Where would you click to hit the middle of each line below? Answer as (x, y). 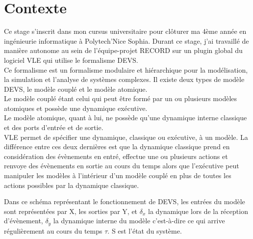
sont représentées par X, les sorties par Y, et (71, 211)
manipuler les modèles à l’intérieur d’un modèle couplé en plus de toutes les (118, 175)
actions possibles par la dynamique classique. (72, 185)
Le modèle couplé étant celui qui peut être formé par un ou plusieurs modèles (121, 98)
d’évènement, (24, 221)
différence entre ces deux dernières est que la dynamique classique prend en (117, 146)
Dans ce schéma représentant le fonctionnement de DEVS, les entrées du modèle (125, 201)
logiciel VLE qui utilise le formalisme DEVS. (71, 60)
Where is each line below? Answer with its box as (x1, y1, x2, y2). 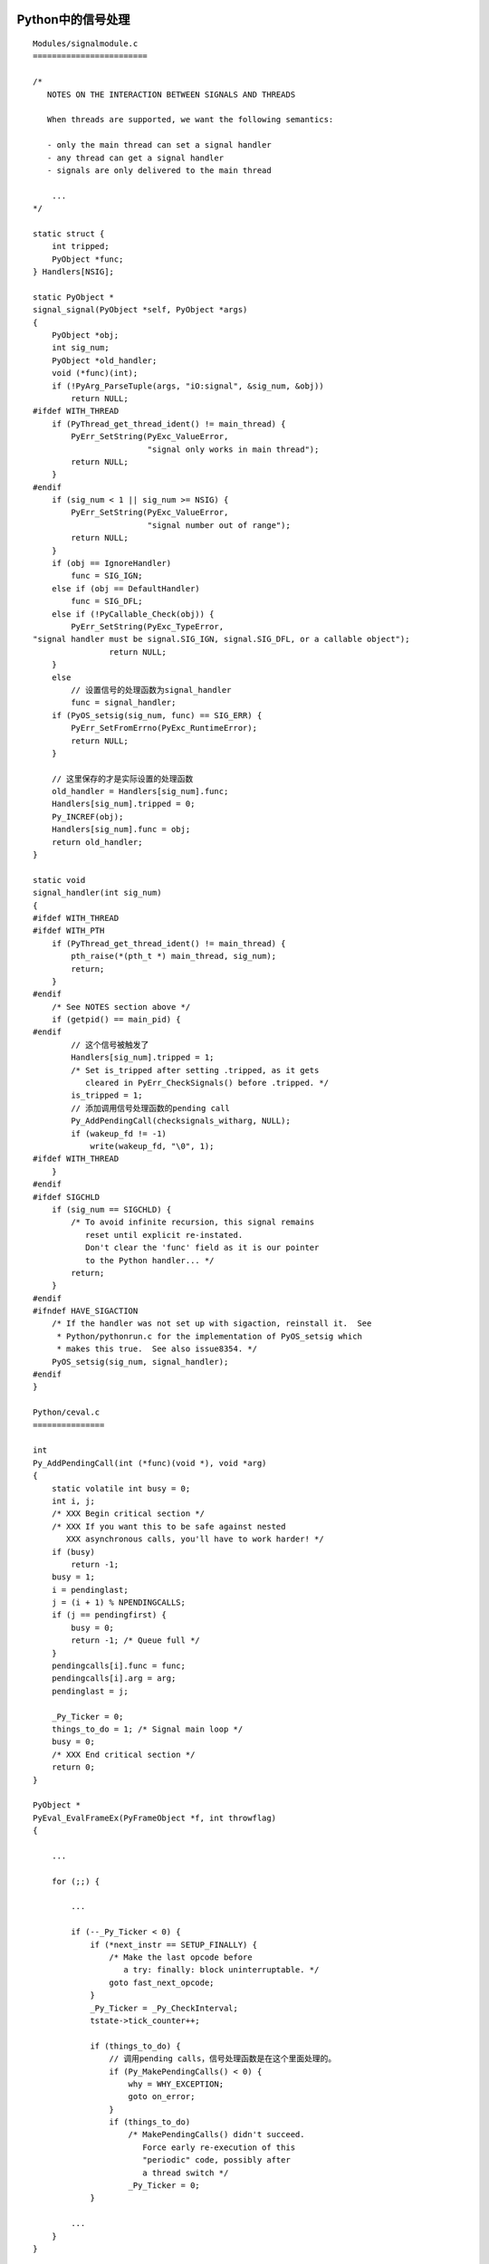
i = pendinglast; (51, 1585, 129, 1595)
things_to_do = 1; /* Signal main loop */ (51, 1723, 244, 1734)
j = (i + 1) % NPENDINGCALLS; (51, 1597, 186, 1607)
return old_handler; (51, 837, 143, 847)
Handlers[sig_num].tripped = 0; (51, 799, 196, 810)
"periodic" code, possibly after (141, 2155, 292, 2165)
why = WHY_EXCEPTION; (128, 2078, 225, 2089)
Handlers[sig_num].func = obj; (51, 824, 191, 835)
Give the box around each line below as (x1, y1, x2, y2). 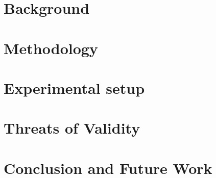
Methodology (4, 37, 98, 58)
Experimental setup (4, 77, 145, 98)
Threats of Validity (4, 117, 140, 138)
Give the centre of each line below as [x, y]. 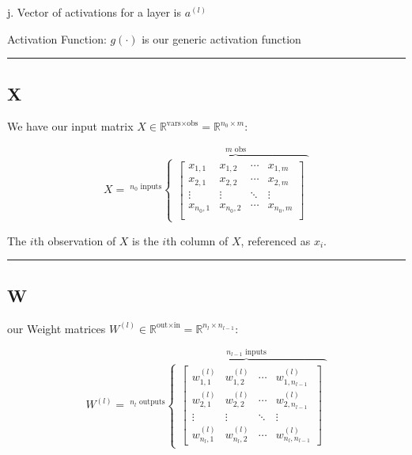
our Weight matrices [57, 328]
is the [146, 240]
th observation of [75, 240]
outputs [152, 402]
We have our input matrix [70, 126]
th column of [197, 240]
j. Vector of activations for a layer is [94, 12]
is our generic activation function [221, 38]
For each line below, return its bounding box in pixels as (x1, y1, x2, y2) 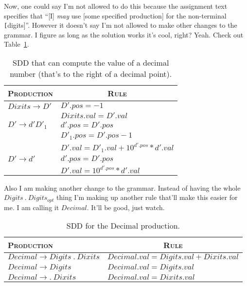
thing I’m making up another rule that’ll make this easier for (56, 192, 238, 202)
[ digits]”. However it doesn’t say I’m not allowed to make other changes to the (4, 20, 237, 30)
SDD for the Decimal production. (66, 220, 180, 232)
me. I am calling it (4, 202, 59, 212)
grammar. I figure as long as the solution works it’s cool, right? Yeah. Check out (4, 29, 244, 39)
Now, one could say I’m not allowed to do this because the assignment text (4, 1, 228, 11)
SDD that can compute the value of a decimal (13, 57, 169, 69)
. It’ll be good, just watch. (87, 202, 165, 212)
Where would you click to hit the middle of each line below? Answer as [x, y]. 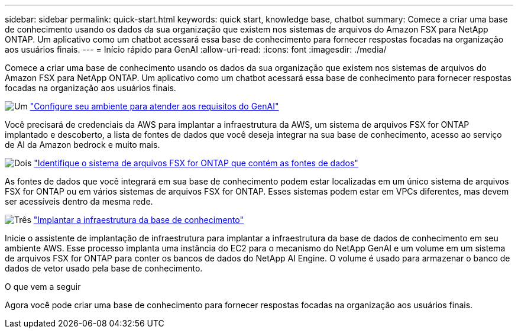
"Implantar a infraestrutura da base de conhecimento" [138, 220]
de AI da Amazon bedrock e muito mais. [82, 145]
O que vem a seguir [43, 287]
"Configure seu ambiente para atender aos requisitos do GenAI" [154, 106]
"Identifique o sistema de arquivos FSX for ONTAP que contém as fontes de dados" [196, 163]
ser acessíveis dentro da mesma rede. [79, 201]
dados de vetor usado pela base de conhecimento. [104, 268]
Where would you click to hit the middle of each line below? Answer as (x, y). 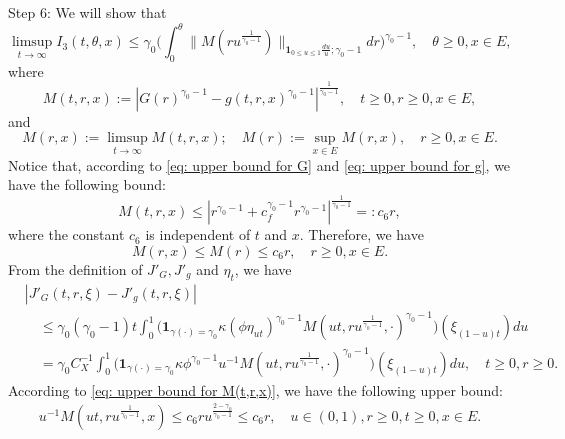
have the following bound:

◇ ◇ ◇

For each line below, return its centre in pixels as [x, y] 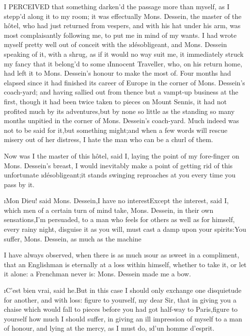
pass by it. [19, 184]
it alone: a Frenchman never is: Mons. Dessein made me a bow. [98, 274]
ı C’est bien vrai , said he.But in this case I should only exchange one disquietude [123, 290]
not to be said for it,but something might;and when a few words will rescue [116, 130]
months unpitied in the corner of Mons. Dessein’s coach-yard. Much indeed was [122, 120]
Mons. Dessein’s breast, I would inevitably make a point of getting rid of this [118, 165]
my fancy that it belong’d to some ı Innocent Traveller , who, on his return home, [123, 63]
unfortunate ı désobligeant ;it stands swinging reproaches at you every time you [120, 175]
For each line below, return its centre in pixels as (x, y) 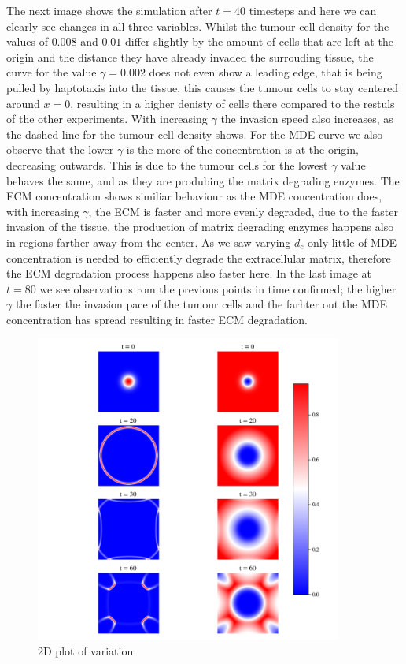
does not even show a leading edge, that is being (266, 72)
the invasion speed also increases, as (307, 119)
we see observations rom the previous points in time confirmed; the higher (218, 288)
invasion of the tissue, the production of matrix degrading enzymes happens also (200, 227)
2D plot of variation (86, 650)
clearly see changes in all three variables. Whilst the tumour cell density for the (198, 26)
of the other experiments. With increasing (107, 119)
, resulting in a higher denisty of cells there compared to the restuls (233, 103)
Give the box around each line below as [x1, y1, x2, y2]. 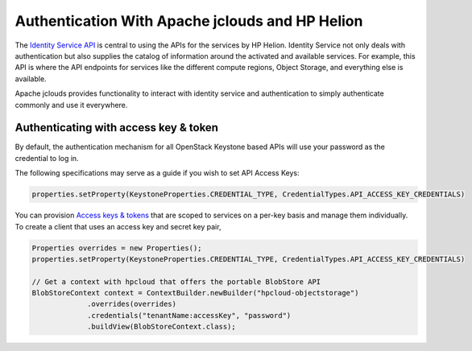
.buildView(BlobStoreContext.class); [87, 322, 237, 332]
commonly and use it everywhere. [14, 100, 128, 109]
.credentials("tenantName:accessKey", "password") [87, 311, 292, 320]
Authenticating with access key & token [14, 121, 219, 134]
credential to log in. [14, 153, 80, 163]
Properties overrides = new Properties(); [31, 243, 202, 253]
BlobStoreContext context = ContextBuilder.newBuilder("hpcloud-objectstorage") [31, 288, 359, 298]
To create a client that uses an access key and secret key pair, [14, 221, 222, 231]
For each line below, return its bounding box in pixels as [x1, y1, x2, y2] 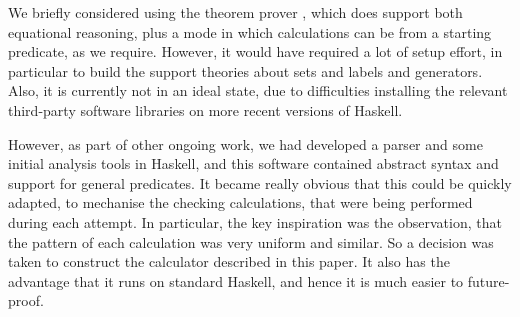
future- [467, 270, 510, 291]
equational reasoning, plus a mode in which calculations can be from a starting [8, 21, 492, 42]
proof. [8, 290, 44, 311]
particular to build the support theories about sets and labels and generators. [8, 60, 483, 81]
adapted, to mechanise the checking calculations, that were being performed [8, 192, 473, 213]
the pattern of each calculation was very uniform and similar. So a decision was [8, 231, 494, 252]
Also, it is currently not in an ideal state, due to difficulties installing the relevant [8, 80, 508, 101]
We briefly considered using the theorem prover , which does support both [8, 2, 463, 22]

◇ ◇ ◇

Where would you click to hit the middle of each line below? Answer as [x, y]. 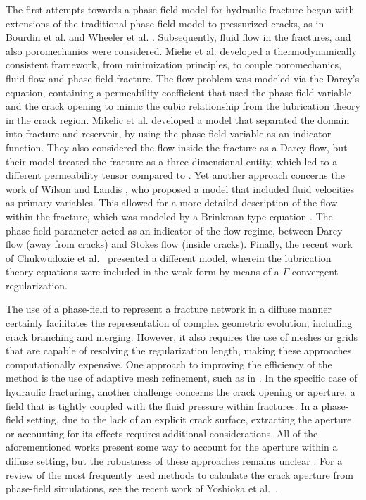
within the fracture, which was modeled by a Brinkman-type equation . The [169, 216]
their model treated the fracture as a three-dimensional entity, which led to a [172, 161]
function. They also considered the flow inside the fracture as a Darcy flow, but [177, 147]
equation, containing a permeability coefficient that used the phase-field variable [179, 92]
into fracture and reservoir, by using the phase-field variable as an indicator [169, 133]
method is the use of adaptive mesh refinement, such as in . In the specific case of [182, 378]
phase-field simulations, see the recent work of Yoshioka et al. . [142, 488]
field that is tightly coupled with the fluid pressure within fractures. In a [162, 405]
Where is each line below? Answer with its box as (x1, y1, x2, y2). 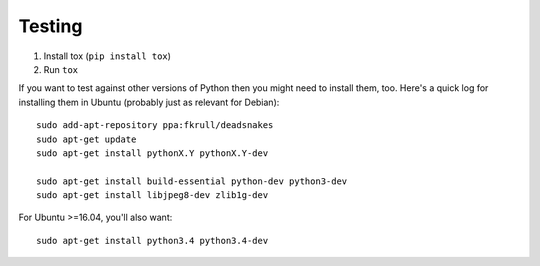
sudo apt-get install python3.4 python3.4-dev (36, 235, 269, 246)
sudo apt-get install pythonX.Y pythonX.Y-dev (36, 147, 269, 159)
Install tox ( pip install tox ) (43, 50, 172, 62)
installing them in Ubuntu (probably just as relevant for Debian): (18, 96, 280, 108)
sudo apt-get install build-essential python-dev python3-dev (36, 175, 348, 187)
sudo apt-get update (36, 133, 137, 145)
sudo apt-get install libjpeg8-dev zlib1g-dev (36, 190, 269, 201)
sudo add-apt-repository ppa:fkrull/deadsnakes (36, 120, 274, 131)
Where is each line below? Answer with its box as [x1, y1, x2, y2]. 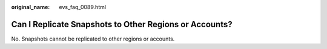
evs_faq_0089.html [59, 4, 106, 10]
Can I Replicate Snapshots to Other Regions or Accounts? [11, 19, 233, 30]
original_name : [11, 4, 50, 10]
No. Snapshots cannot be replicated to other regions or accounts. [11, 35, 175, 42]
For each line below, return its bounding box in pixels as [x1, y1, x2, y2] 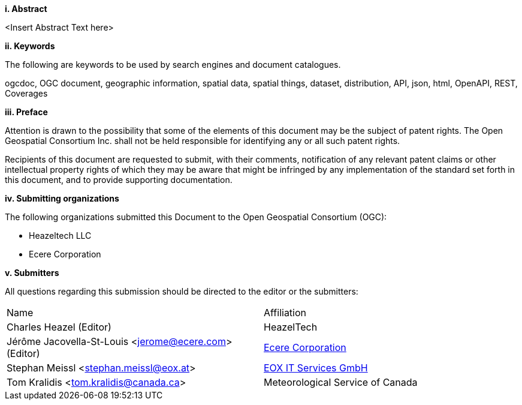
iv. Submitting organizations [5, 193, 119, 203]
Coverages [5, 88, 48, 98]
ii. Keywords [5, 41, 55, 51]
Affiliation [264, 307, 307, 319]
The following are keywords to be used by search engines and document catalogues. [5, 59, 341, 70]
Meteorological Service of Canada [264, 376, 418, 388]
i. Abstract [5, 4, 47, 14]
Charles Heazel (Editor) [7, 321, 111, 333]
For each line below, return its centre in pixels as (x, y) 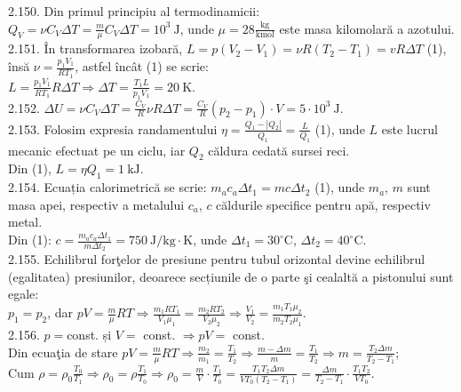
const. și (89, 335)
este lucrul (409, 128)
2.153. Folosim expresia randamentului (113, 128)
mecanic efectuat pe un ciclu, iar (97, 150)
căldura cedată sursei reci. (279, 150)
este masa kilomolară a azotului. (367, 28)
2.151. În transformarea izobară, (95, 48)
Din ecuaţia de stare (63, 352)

◇ ◇ ◇

WORK REQUEST:
Within the records, tally every line that contains the word "following". Only the resulting number should be given.

OUTPUT BELOW:
2